Also known as “Second Charge Mortgages”, secured loans are loans that are secured on your property, usually with higher rates of interest than standard mortgages. The reason for this, is because in the event of a repossession, the provider can only get their money back once the original mortgage has been repaid. There is also an additional risk to higher rates and fees. Whilst secured loans are more expensive Once known as a “last resort”, they can often be just what is needed.

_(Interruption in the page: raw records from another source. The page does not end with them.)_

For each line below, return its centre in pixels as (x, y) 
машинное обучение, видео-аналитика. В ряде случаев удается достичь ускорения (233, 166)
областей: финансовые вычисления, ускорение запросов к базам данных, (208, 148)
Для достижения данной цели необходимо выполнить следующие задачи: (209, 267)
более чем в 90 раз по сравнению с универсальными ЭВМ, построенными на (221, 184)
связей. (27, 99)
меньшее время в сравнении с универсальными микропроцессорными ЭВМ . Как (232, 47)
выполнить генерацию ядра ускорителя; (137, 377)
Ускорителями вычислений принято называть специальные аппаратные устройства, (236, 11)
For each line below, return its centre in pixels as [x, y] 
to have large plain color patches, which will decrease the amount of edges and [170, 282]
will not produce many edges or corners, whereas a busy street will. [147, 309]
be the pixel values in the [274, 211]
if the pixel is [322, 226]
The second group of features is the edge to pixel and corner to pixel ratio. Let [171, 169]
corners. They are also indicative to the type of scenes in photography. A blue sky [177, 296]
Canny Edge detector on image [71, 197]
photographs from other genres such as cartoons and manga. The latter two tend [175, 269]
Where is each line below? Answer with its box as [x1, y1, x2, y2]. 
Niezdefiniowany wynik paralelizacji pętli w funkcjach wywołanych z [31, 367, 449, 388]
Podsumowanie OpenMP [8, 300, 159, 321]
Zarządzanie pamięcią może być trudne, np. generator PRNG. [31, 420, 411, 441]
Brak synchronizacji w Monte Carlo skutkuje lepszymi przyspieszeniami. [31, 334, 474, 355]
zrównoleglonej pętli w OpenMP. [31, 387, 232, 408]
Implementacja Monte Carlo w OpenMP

There are 3 main options if you need to raise money against your property:

  1. You would like a further advance from your current Lender
  2. It’s time to Remortgage and you’re wanting to move to a new Lender
  3. You’re looking to do a Second Charge mortgage

If the amount is small, your best bet would probably be unsecured borrowing. Taking out a secured loan means your current mortgage stays exactly the same. The new amount you want to borrow will be with a different provider on a separate direct debit. The length of the term you can borrow for, can either be longer or shorter than your main mortgage.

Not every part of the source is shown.